» **TRY IT**
Restate word for word the lines of the material below, from the line with "Mødeleder Hovedansvarlig: Poul (63, 410)" to the line with "Let’s list the", both lines included, and no others.

▬▬▬▬▬▬

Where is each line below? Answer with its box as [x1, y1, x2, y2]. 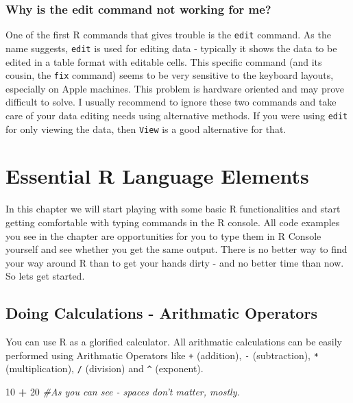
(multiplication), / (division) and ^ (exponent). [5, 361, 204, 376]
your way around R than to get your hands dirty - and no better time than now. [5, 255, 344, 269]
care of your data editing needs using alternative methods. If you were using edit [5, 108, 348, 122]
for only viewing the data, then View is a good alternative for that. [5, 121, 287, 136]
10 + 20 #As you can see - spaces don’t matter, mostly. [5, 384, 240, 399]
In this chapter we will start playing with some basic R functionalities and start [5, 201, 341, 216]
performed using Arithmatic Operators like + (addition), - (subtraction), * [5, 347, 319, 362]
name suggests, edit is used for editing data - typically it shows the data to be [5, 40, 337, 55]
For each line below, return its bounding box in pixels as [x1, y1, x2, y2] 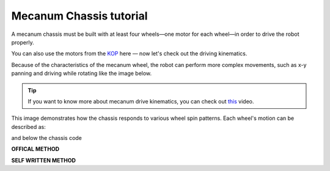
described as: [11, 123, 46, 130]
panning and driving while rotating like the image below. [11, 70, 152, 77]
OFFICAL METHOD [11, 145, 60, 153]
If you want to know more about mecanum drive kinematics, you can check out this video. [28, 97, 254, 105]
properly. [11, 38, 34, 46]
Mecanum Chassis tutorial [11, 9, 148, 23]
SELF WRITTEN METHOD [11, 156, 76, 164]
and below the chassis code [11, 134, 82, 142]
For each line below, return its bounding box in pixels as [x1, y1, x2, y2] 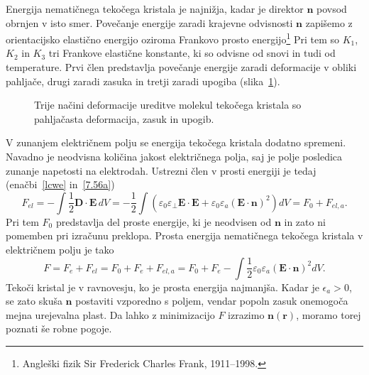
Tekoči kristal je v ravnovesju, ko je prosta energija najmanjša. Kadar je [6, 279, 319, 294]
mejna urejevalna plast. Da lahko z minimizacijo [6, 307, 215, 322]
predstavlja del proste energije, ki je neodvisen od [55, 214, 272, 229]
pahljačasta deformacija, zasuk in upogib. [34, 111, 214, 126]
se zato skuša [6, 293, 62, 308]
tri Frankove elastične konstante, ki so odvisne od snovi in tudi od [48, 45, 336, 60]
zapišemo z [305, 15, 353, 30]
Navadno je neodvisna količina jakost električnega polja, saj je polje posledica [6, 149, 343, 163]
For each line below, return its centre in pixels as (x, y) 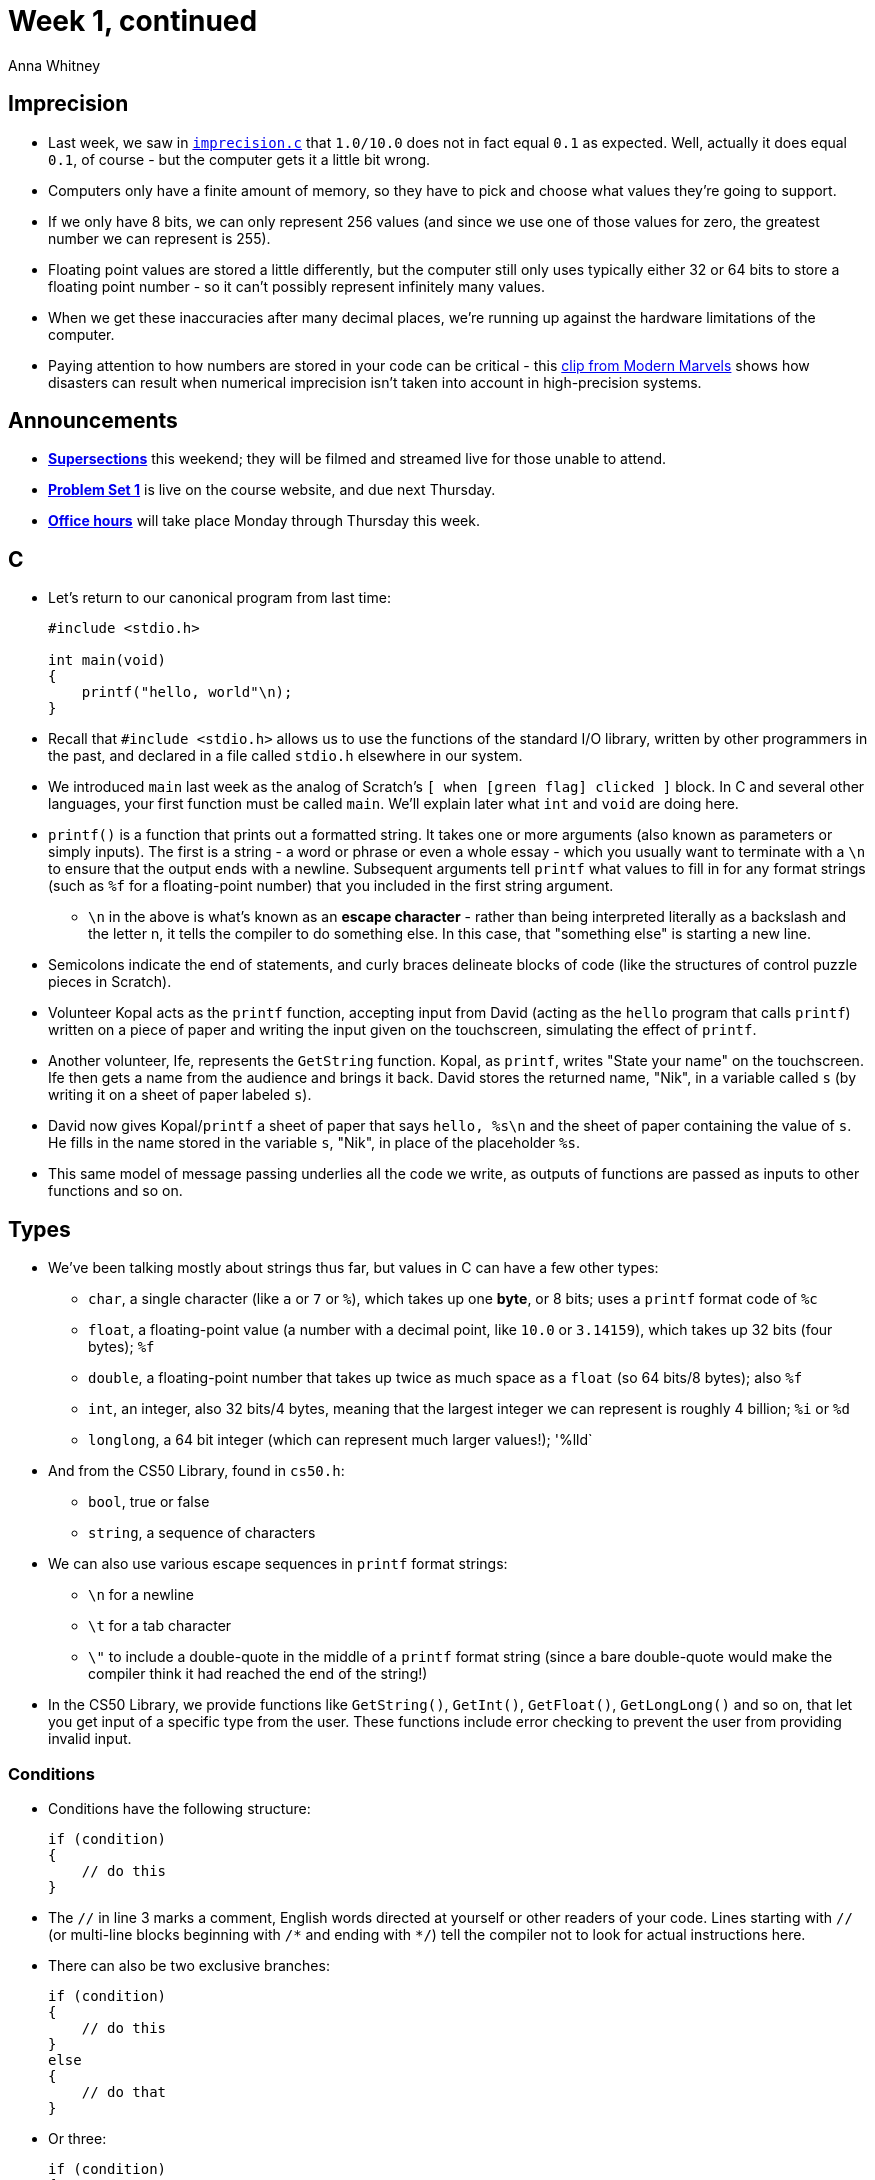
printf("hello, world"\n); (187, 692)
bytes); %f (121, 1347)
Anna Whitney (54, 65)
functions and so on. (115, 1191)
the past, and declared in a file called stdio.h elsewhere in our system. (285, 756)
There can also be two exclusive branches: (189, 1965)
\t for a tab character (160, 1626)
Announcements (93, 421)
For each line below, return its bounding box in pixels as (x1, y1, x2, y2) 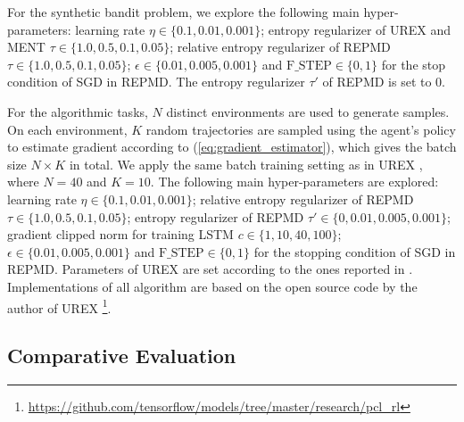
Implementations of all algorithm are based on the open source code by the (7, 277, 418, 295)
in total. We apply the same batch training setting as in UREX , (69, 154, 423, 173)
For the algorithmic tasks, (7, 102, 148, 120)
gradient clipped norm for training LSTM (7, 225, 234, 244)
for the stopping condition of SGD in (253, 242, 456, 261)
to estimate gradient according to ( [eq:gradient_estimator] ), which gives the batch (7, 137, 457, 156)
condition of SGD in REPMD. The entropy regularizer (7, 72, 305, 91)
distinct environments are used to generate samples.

▬▬▬▬▬▬

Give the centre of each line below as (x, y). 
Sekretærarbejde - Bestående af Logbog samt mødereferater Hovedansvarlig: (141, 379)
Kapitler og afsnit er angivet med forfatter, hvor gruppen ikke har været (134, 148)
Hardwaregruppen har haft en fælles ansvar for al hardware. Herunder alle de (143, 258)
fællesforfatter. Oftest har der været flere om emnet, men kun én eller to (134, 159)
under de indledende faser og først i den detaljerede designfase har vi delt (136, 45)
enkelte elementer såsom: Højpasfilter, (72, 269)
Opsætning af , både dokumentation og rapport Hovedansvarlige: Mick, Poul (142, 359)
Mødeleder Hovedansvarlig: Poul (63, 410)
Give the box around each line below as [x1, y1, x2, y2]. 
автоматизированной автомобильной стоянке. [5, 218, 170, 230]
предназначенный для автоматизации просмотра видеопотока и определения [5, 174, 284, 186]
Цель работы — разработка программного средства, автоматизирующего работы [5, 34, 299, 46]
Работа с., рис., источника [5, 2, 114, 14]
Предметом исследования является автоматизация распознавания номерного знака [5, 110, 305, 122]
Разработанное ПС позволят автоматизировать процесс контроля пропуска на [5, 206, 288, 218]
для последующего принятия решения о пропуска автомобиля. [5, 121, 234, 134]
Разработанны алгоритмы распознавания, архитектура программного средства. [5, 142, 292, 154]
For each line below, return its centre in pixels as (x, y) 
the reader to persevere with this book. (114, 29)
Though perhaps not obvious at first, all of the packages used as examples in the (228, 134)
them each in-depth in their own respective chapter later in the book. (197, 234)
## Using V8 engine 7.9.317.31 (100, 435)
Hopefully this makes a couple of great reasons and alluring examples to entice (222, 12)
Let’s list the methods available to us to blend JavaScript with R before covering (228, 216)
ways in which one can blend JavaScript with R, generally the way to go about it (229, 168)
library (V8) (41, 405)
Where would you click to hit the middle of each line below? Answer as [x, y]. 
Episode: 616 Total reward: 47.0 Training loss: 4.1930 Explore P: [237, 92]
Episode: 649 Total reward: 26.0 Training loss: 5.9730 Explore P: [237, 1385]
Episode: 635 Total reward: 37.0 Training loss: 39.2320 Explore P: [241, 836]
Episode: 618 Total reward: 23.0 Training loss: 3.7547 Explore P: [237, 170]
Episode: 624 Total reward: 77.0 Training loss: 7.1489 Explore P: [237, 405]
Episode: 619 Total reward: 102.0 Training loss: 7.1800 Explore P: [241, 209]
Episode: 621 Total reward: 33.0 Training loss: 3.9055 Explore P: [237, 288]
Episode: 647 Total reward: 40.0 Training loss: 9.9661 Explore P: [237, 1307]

▬▬▬▬▬▬

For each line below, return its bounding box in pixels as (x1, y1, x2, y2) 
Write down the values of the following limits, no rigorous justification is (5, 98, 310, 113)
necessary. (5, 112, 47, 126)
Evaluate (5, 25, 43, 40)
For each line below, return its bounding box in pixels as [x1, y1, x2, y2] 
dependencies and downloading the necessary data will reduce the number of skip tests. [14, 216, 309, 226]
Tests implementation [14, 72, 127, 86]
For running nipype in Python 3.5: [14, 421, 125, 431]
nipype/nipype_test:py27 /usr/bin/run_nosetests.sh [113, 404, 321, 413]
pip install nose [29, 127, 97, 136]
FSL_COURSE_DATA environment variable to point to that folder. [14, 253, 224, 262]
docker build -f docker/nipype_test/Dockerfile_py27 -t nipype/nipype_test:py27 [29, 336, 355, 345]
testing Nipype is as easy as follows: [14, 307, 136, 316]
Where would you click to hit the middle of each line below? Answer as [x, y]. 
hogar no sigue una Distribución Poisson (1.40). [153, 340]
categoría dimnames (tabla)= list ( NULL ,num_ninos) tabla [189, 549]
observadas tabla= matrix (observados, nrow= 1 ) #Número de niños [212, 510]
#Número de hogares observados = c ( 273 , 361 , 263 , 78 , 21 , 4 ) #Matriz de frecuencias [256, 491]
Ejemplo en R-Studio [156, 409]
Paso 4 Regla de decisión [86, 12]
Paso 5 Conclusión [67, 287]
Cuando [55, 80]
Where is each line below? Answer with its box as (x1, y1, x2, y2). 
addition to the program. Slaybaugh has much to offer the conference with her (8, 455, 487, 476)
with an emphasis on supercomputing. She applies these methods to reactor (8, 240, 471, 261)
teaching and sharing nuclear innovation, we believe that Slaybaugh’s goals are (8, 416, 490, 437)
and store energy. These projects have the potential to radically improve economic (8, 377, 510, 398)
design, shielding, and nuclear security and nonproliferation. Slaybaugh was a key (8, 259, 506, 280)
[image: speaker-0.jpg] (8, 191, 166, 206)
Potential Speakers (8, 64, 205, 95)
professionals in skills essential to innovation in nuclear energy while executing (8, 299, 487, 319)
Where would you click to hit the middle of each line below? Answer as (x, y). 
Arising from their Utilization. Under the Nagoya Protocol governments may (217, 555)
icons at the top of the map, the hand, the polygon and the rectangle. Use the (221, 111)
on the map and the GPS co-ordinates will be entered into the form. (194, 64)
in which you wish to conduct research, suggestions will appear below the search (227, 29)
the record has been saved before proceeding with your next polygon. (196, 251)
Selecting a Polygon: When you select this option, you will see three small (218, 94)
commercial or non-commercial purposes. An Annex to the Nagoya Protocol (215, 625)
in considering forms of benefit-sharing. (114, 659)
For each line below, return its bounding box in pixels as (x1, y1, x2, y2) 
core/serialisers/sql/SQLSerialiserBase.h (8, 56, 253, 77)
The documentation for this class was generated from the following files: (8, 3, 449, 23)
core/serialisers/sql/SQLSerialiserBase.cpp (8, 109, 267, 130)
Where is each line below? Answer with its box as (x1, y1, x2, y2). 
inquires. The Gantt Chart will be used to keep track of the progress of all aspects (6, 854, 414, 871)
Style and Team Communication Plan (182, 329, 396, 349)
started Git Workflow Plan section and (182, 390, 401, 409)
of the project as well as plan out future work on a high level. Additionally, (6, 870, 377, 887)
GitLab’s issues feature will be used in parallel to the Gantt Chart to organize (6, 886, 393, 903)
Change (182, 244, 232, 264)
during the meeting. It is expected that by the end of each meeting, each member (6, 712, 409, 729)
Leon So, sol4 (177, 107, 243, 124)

▬▬▬▬▬▬

» **FINISHED EXERCISE**
Mødeleder Hovedansvarlig: Poul (63, 410)
Give the box around each line below as [x1, y1, x2, y2]. 
автоматизированной автомобильной стоянке. [5, 218, 170, 230]
предназначенный для автоматизации просмотра видеопотока и определения [5, 174, 284, 186]
Цель работы — разработка программного средства, автоматизирующего работы [5, 34, 299, 46]
Работа с., рис., источника [5, 2, 114, 14]
Предметом исследования является автоматизация распознавания номерного знака [5, 110, 305, 122]
Разработанное ПС позволят автоматизировать процесс контроля пропуска на [5, 206, 288, 218]
для последующего принятия решения о пропуска автомобиля. [5, 121, 234, 134]
Разработанны алгоритмы распознавания, архитектура программного средства. [5, 142, 292, 154]
For each line below, return its centre in pixels as (x, y) 
the reader to persevere with this book. (114, 29)
Though perhaps not obvious at first, all of the packages used as examples in the (228, 134)
them each in-depth in their own respective chapter later in the book. (197, 234)
## Using V8 engine 7.9.317.31 (100, 435)
Hopefully this makes a couple of great reasons and alluring examples to entice (222, 12)
Let’s list the methods available to us to blend JavaScript with R before covering (228, 216)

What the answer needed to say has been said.